If this approach is a good idea performance-wise, is another question, but if this texture is quite large or changes frequently, this aproach might be better than reading it back to the CPU.
But maybe you can pre-generate the matrices into another texture/buffer using a simple GPGPU-like shader that does nothing more than generate a matrix for each position/vector in the textures and store this in another texture (using FBOs) or buffer (using transform feedback). This way you don't need to make a roundtrip to the CPU and you don't need to generate the matrices anew for each vertex/primitive/whatever. On the other hand this will increase the required memory as a 4x4 matrix is a bit more heavy than a position and a direction.
Sure. Read the texture, and build the matrices from the values...
vec4 x = texture(YourSampler, WhateverCoords1);
vec4 y = texture(YourSampler, WhateverCoords2);
vec4 z = texture(YourSampler, WhateverCoords3);
vec4 w = texture(YourSampler, WhateverCoords4);
mat4 matrix = mat4(x,y,z,w);
Any problem with this ? Or did I miss something ?
The view matrix is a uniform, and uniforms don't change in the middle of a render batch, nor can they be written to from a shader (directly). Insofar I don't see how generating it could be possible, at least not directly.
Also note that the geometry shader runs after vertices have been transformed with the modelview matrix, so it does not make all too much sense (at least during the same pass) to re-generate that matrix or part of it.

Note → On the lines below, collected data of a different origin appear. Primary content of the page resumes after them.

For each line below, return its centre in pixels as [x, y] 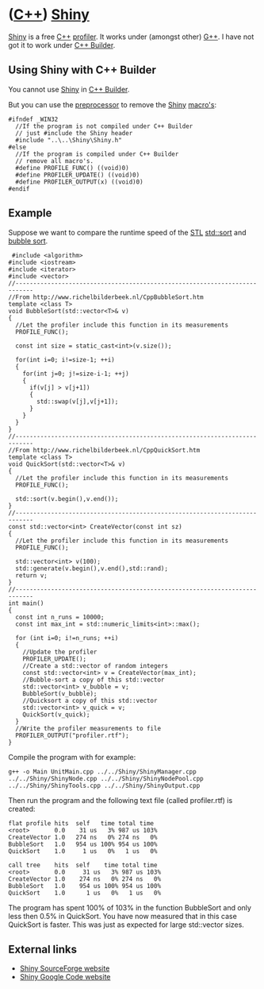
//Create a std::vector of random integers [96, 665]
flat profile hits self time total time [81, 823]
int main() [26, 603]
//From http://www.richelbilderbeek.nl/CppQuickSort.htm [104, 450]
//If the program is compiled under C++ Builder [97, 154]
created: [22, 809]
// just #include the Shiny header [74, 133]
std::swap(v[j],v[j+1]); [78, 401]
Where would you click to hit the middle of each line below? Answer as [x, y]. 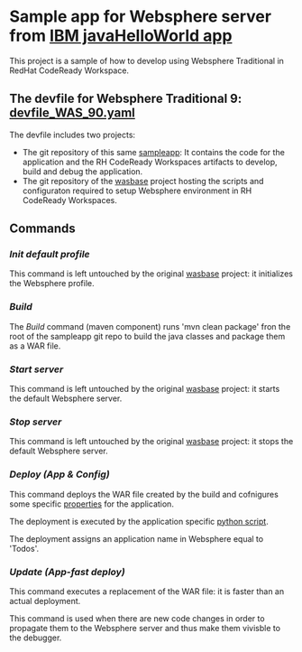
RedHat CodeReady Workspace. [69, 70]
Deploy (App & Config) [59, 474]
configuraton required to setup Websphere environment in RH [137, 191]
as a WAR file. [35, 346]
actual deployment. [45, 601]
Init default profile [50, 255]
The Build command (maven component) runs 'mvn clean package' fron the [150, 326]
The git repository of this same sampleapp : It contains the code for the [154, 152]
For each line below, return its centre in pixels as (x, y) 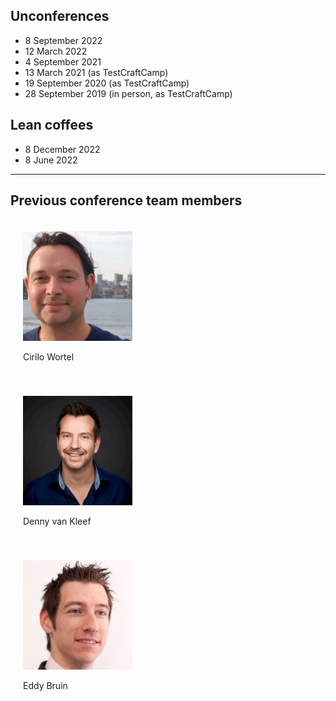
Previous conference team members (126, 200)
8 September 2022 (63, 40)
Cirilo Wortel (49, 357)
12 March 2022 (56, 51)
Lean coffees (52, 125)
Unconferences (60, 16)
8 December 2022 (62, 149)
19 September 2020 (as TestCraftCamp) (107, 83)
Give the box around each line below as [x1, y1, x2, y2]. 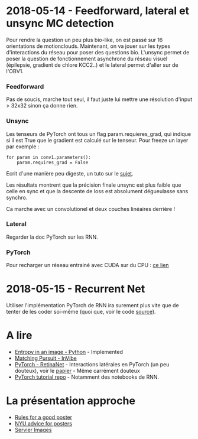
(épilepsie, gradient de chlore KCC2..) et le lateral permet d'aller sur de [6, 61, 178, 69]
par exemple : [6, 143, 40, 150]
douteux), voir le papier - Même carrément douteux [14, 368, 140, 374]
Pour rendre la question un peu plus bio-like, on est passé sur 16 [6, 36, 163, 43]
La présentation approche [6, 394, 136, 408]
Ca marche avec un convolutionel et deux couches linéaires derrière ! [6, 205, 176, 212]
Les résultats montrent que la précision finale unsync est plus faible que [6, 181, 181, 188]
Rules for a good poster [14, 414, 73, 421]
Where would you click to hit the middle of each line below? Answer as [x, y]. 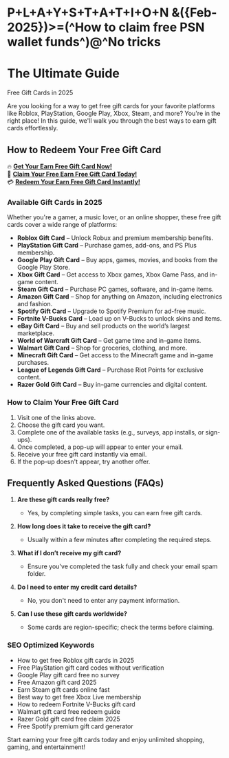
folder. [36, 574]
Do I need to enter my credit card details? [77, 587]
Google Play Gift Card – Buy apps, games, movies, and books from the [117, 260]
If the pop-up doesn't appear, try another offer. [84, 461]
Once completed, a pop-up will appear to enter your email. [100, 447]
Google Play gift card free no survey [68, 675]
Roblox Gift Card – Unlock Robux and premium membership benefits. [115, 238]
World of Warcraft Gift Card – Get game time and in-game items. [109, 341]
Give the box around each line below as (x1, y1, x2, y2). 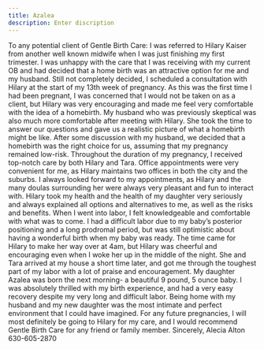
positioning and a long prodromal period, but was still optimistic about (8, 225, 235, 234)
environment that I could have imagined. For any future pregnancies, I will (8, 308, 247, 317)
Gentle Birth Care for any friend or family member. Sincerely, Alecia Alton (8, 325, 246, 335)
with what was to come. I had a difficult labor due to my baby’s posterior (8, 216, 243, 225)
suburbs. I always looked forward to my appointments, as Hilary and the (8, 174, 242, 184)
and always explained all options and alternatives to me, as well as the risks (8, 199, 254, 209)
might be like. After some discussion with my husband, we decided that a (8, 132, 246, 142)
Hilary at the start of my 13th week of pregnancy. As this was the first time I (8, 82, 252, 91)
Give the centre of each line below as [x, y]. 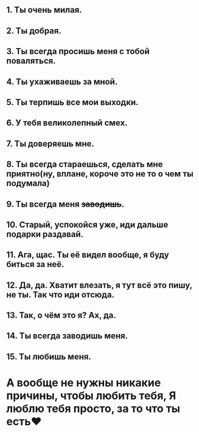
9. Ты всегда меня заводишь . [65, 204]
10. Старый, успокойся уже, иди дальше [87, 225]
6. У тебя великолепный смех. [67, 123]
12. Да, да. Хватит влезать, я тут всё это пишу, [100, 285]
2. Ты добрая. [34, 31]
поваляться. [31, 61]
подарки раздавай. [45, 234]
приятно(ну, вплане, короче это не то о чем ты [100, 174]
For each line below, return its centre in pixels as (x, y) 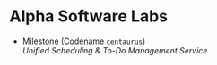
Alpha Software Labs (89, 16)
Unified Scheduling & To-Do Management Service (115, 50)
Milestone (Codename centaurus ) (84, 41)
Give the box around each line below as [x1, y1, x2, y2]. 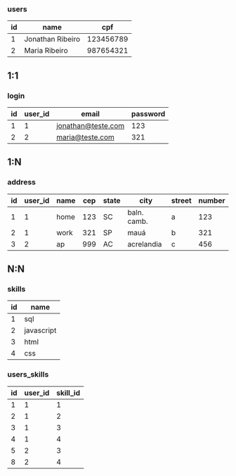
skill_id [55, 388, 81, 398]
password [131, 108, 166, 118]
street [171, 195, 192, 205]
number [198, 195, 225, 205]
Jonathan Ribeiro [24, 35, 81, 44]
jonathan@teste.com [55, 120, 125, 130]
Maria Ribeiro [24, 46, 68, 56]
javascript [24, 325, 57, 335]
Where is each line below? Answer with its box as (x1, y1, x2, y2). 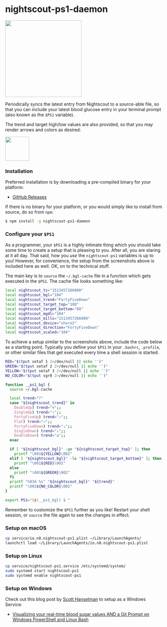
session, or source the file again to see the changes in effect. (5, 512, 130, 518)
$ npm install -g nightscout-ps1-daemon (5, 219, 91, 224)
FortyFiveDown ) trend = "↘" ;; (14, 424, 72, 429)
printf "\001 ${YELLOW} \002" (14, 451, 72, 456)
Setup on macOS (5, 524, 47, 531)
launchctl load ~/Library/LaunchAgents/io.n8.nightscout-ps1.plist (5, 540, 149, 545)
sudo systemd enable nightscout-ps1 (5, 573, 81, 578)
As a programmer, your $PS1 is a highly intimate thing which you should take (5, 242, 161, 248)
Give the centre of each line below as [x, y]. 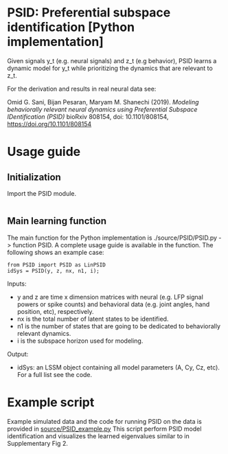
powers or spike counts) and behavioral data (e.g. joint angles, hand [113, 304]
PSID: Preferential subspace [89, 13]
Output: [18, 354]
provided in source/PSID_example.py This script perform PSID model [104, 429]
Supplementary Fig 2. [38, 443]
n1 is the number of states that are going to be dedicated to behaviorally [119, 326]
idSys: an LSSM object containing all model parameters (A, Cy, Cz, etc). [118, 367]
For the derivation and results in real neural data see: [82, 89]
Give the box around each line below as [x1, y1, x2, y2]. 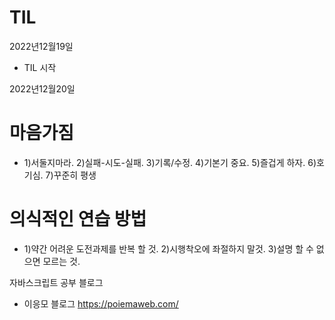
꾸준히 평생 [53, 169, 97, 181]
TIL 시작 [23, 61, 57, 73]
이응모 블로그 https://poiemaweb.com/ [23, 297, 179, 310]
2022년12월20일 [9, 82, 76, 95]
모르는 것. [42, 255, 81, 267]
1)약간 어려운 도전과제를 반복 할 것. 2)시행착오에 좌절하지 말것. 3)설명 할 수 [23, 242, 314, 255]
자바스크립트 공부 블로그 [9, 276, 104, 288]
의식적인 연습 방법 [9, 208, 147, 231]
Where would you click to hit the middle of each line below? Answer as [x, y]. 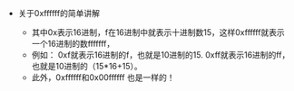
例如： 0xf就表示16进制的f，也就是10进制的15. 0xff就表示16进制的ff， [161, 55]
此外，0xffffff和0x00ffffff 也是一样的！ [103, 77]
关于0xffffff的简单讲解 [59, 13]
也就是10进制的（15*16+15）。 [87, 66]
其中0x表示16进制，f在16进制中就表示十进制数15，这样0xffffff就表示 [158, 32]
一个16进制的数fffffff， [73, 44]
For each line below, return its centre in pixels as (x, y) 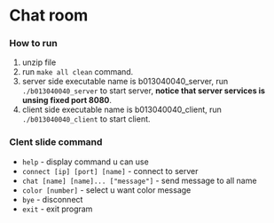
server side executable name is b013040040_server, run (125, 82)
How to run (33, 44)
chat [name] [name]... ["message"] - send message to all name (139, 180)
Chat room (49, 16)
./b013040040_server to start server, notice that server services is (144, 91)
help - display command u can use (85, 162)
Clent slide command (56, 142)
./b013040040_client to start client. (86, 119)
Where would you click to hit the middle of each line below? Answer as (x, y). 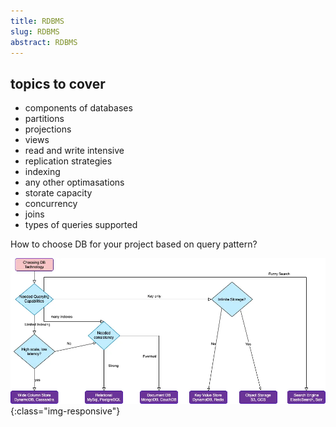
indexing (42, 172)
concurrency (51, 204)
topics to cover (58, 83)
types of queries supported (81, 225)
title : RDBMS (37, 21)
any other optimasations (74, 182)
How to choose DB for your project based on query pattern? (134, 244)
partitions (44, 119)
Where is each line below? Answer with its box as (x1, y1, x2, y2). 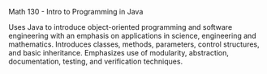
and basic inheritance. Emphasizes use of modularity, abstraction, (8, 48, 230, 57)
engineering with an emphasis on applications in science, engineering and (8, 31, 257, 40)
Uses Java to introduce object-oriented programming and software (8, 23, 233, 31)
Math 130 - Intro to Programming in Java (8, 7, 144, 16)
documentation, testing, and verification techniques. (8, 56, 183, 66)
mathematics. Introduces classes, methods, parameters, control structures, (8, 39, 260, 49)
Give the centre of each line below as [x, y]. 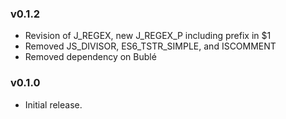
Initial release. [53, 104]
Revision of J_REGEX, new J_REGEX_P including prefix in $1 [148, 36]
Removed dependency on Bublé [90, 57]
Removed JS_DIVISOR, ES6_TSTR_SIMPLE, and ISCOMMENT [150, 46]
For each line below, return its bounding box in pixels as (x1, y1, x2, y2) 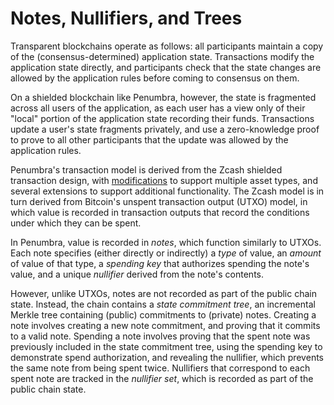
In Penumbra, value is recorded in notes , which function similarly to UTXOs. (10, 236, 322, 248)
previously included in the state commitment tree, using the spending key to (10, 340, 323, 352)
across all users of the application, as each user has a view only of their (10, 102, 306, 114)
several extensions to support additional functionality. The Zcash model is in (10, 185, 325, 197)
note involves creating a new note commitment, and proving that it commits (10, 319, 321, 331)
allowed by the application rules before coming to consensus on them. (10, 72, 300, 84)
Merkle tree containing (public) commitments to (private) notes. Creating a (10, 308, 317, 321)
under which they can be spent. (10, 217, 142, 229)
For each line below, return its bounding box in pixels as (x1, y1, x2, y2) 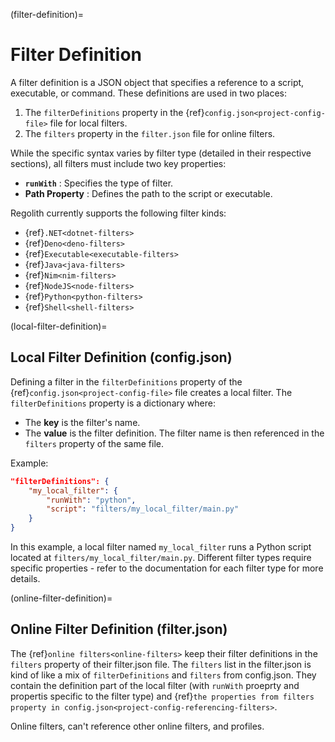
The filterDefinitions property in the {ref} (24, 106, 205, 118)
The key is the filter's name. (24, 416, 141, 428)
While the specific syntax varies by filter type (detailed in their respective (10, 147, 312, 159)
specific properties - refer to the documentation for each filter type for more (10, 562, 324, 574)
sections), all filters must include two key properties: (10, 157, 227, 169)
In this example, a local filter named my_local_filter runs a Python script (10, 541, 312, 553)
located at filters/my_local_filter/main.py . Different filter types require (10, 552, 312, 563)
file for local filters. (49, 117, 128, 129)
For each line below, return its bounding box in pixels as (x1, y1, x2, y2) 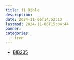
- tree (10, 36, 24, 41)
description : (5, 12, 33, 17)
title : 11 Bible (5, 7, 40, 13)
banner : (5, 26, 22, 31)
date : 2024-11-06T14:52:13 (5, 17, 62, 22)
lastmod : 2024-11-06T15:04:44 (5, 21, 69, 27)
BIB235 (12, 49, 28, 55)
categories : (5, 31, 30, 36)
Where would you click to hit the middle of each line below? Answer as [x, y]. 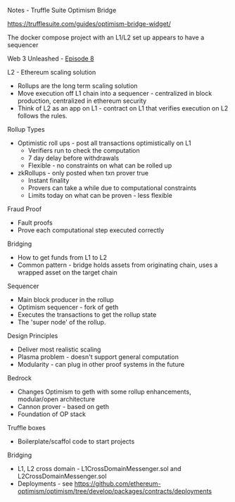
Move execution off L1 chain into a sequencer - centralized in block [115, 93]
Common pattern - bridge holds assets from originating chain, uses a [118, 265]
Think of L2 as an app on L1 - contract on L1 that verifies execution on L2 [123, 108]
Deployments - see [45, 484]
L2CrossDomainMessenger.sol [62, 476]
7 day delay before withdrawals [74, 158]
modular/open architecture [56, 399]
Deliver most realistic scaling [59, 349]
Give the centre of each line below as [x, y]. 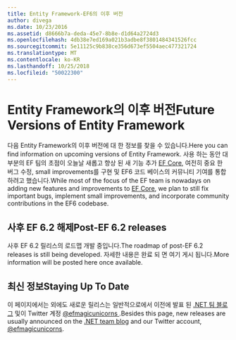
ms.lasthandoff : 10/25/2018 [49, 66]
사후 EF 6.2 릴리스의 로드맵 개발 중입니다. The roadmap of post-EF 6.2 [105, 246]
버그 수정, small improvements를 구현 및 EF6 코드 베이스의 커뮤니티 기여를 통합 [117, 172]
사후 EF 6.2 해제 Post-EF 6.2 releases [87, 227]
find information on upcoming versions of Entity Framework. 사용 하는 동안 [114, 154]
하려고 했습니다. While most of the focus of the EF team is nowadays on [109, 181]
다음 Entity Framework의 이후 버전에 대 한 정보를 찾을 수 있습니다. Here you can [118, 146]
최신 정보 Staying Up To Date [68, 286]
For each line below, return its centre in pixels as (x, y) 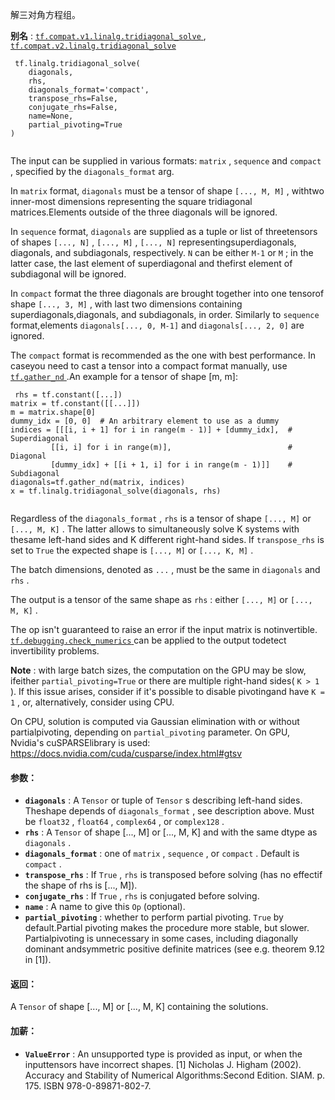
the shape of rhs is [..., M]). (81, 885)
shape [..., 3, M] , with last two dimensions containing (126, 304)
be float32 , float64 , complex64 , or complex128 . (124, 822)
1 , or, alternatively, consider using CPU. (92, 702)
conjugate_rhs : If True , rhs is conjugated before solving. (142, 896)
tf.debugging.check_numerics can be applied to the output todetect (148, 640)
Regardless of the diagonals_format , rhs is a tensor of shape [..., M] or (161, 518)
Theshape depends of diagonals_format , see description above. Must (169, 811)
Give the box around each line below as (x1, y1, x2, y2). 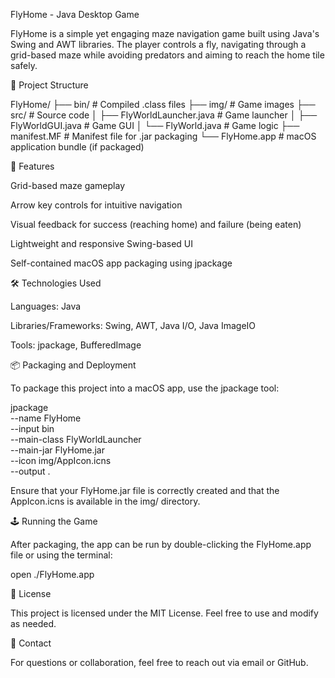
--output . (10, 465, 51, 477)
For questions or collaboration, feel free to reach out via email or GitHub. (10, 657, 309, 668)
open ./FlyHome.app (10, 569, 95, 580)
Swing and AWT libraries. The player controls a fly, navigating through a (10, 39, 307, 50)
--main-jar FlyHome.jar (10, 444, 106, 456)
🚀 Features (10, 160, 55, 172)
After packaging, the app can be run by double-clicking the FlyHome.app (10, 539, 312, 550)
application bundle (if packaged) (10, 141, 145, 153)
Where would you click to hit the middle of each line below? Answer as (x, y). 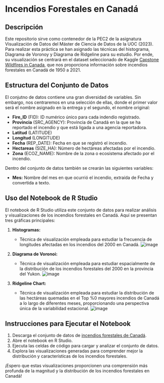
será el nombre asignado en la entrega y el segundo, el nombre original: (78, 107)
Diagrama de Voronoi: (35, 254)
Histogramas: (26, 230)
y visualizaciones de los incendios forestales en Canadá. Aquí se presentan (81, 215)
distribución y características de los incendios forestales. (70, 356)
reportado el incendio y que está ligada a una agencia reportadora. (80, 127)
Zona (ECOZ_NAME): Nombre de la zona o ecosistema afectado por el (83, 153)
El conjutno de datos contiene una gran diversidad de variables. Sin (73, 97)

You could of course probably still do some hack with transform feedback, writing some values to a buffer, and either copy/bind this as uniform buffer later or just read the values from within a shader and multiply as a matrix. That would at least avoid a roundtrip to the CPU -- the question is whether such an approach makes sense and whether you really want to do such an obscure thing. It is hard to tell what's best without knowing exactly what you want to achieve, but quite probably just transforming things in the vertex shader (read those textures, build a matrix, multiply) will work better and easier.